» **The data**:
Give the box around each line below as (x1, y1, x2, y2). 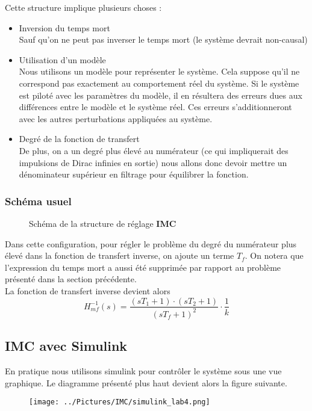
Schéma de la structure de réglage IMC (29, 217, 176, 229)
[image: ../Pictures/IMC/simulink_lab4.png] (29, 398, 210, 407)
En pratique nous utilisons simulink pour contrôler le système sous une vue (5, 365, 282, 377)
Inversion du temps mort (19, 21, 110, 34)
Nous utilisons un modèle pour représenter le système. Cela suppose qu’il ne (19, 65, 300, 78)
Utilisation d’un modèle (19, 53, 106, 66)
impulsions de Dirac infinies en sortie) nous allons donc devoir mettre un (19, 156, 287, 168)
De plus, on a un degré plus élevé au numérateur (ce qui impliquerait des (19, 144, 289, 156)
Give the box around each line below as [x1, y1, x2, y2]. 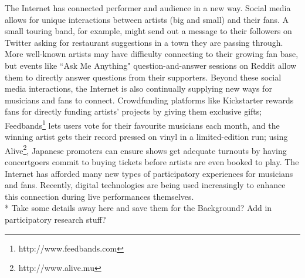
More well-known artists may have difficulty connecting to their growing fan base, [5, 48, 299, 60]
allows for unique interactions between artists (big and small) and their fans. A [5, 13, 289, 25]
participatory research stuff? [5, 213, 106, 225]
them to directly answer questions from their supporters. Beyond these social [5, 71, 282, 83]
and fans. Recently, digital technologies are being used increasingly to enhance [5, 179, 286, 191]
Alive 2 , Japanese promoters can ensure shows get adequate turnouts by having [5, 142, 287, 156]
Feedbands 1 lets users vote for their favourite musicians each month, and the [5, 117, 280, 131]
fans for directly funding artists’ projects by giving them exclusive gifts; [5, 105, 262, 118]
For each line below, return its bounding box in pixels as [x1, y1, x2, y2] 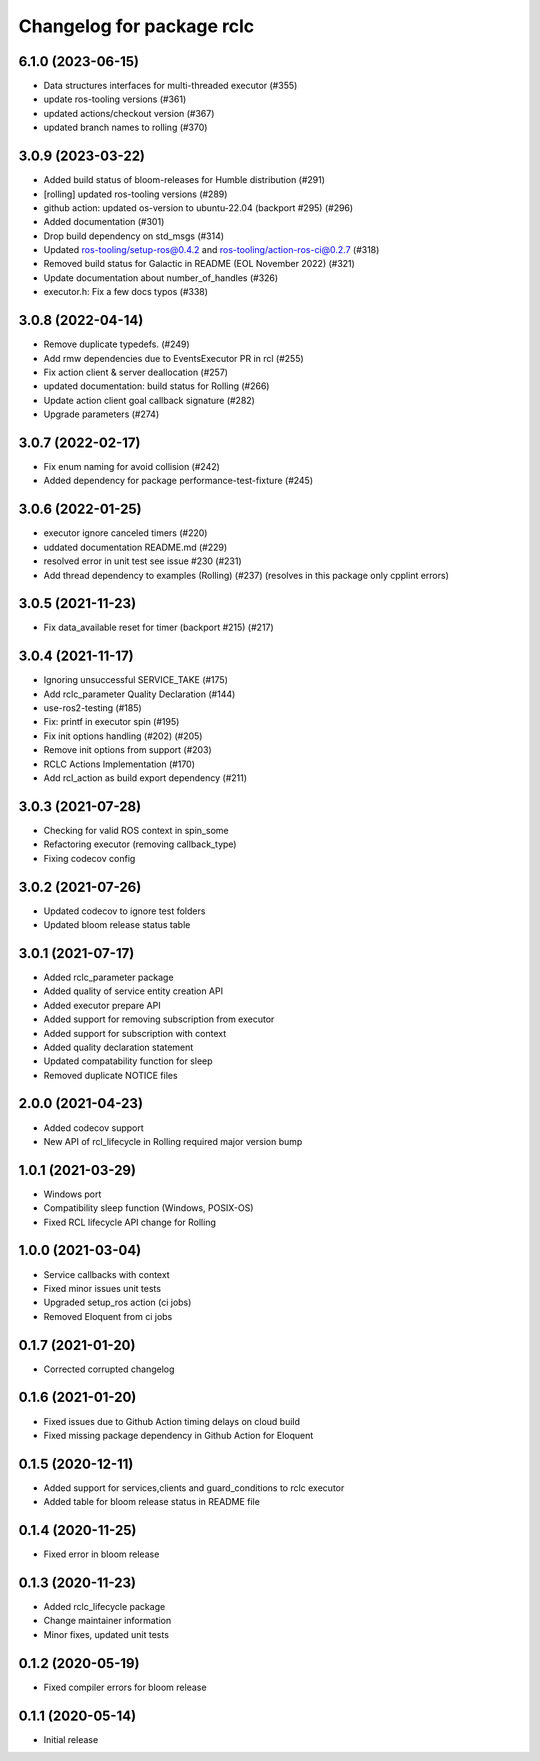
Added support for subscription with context [43, 1027, 227, 1039]
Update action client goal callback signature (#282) [43, 394, 255, 406]
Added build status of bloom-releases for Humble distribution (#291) [43, 174, 325, 186]
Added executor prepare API [43, 999, 161, 1011]
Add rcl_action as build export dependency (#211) [43, 772, 248, 784]
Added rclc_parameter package [43, 971, 174, 983]
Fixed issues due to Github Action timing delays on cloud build [43, 1415, 300, 1427]
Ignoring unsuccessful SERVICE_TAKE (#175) [43, 674, 229, 686]
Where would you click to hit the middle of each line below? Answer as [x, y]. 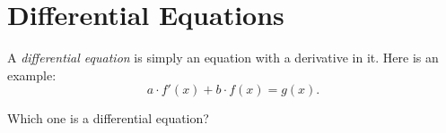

» **Description of the task**:
Begin with the line holding "Added build status" and end with the last line of the listing. Reproduce each of those lines exactly, and leave every picture out.

» **Solution to this task**:
Added build status of bloom-releases for Humble distribution (#291) [43, 174, 325, 186]
Added executor prepare API [43, 999, 161, 1011]
Add rcl_action as build export dependency (#211) [43, 772, 248, 784]
Added rclc_parameter package [43, 971, 174, 983]
Fixed issues due to Github Action timing delays on cloud build [43, 1415, 300, 1427]
Ignoring unsuccessful SERVICE_TAKE (#175) [43, 674, 229, 686]
Where would you click to hit the middle of each line below? Answer as [x, y]. 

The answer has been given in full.